### Task prompt:
Exactly the lines from the line containing "Open the dot" through the last line of the entries below should appear in the answer, reproduced verbatim.

====== Supplied information

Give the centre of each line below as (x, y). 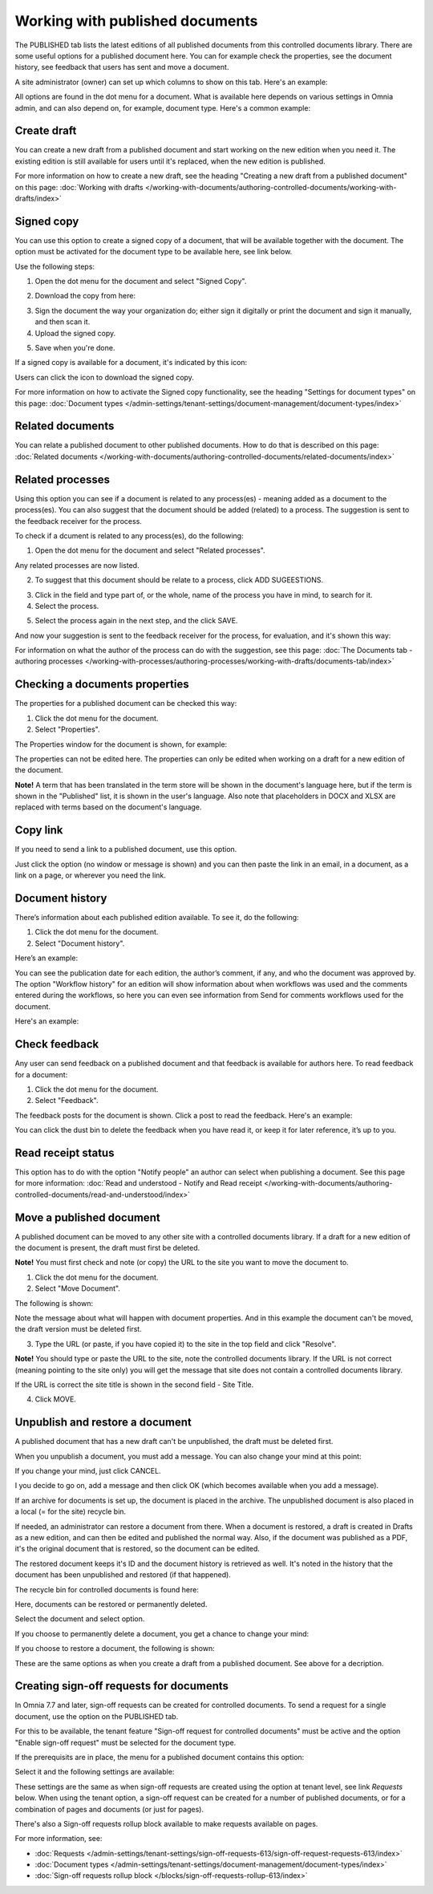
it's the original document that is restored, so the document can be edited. (138, 1549)
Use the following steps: (55, 266)
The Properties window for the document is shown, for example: (121, 744)
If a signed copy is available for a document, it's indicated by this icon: (131, 363)
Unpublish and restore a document (103, 1423)
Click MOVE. (55, 1399)
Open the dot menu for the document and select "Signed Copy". (141, 282)
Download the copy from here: (85, 296)

============

### Response:
Open the dot menu for the document and select "Signed Copy". (141, 282)
Download the copy from here: (85, 296)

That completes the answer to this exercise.